Political elites, who always want to maximise their powers, don’t like establishment of local governments mainly because they don’t want to follow any transparent mechanism for ensuring improved service delivery. Despite enjoying protection under the 1973 Constitution, Pakistan’s political elites, at least in recent decades, made all out efforts to avoid transfer of powers to the local governments by using different lame excuses.
After intervention by the country’s apex courts, finally the LG system is now in place in all four provinces. There are three tiers of government including federal, provincial and finally local governments in order to ensure better service delivery.
The last PPP-led regime, through the 18thConstitutional Amendment, devolved a number of federal ministries/divisions and assigned key functions to the provinces. In terms of political autonomy, abolition of the concurrent list implied that all of the nearly 50 subjects in it were now exclusively in the provincial domain and that provisions such as Article 172(3), placed critical natural resources areas such as oil and gas as “joint and equal” federal-provincial subjects.
In total, 17 divisions of the federal government were devolved, including agriculture, education, social welfare and special education, environment, and health. In terms of fiscal autonomy, a greater share of revenue (57.5 per cent) was passed on to the provinces under the Seventh National Finance Commission (NFC) Award 2010. Taxation authority in Pakistan is unevenly distributed between the national and provincial governments.
A World Bank (WB) report suggests that raising tax revenue be considered a joint responsibility of the federal and provincial governments. Currently, the provinces’ revenue generation has considerable room for growth. The sales tax on services has had comparatively better collection performance while the collection of taxes on agriculture income and property remains low. Provinces also need to be incentivised to increase their own source revenues. This can be done by making the criteria of the “provincial fiscal effort” in the Finance Award more effective. Provinces now have a greater ability to borrow, particularly after the decision by NFC effective July 1, 2015.
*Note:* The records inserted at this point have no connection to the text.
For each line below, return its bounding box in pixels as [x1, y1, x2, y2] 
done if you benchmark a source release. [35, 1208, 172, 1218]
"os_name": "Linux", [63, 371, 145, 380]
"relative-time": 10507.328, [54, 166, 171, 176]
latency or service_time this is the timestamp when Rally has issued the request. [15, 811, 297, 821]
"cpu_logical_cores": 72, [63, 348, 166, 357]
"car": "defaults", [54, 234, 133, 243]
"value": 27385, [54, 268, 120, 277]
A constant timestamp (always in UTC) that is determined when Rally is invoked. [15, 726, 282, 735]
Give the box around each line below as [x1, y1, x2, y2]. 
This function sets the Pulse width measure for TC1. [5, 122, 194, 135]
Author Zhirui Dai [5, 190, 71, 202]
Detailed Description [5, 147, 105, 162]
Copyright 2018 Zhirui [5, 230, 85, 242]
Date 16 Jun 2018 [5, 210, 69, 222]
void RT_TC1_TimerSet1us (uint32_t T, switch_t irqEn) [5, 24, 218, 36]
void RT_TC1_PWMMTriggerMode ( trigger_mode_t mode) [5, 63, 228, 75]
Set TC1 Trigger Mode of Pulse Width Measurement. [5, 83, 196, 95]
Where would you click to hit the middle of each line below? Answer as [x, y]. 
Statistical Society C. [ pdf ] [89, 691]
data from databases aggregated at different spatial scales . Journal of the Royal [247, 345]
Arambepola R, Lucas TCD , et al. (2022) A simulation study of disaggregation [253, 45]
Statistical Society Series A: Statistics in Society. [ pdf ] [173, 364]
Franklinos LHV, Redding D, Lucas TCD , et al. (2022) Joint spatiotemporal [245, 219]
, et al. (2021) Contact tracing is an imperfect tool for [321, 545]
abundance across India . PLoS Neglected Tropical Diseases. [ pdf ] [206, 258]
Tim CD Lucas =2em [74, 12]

Provincial governments have also been allowed to borrow domestically. The provincial domestic borrowing limit in 2015/2016 for Punjab, Sindh, KPK and Balochistan has been set at Rs61.75 billion, Rs20.05 billion, Rs16.88 billion, and Rs13.91 billion, respectively. Most provinces stand ready to take advantage of this provision. This has highlighted the need to strengthen provincial debt management as a priority area.
Transition to decentralised governance as defined by the 18th Amendment was expected to be completed by 2015. But the transition has been losing steam. Institutions and implementation mechanisms in charge of the devolution at all levels of government are still not fully developed. This effort must be revived and urgently needs “champions” to drive the process at the federal and provincial levels.
The 18th Amendment has created a balance by dividing power between the federal and provincial tiers of governance; however, the trickle-down effect of this vertical devolution has not been equitably distributed to the lower tiers by the provincial capitals.
Resource generation is also a domain of the district governments. Under the existing arrangements, property tax is the major revenue spinner. But the responsibility of collecting these taxes lies with the provincial Excise and Taxation Department and there is no incentive for them to make all out efforts to increase the revenue collection.
So the district governments of major metropolitans need to focus on establishing their own tax collection authorities by providing them incentives to achieve enhanced collection.
At the moment, the provinces are collecting just Rs8 billion from property taxes and by establishing Lahore, Faisalabad or Karachi Tax Authority the tax collection can be enhanced manifold.
The establishment of local governments has provided an opportunity to streamline the weak institutional structure by plugging the yawning development gap with sharing powers and responsibilities at the grassroots level.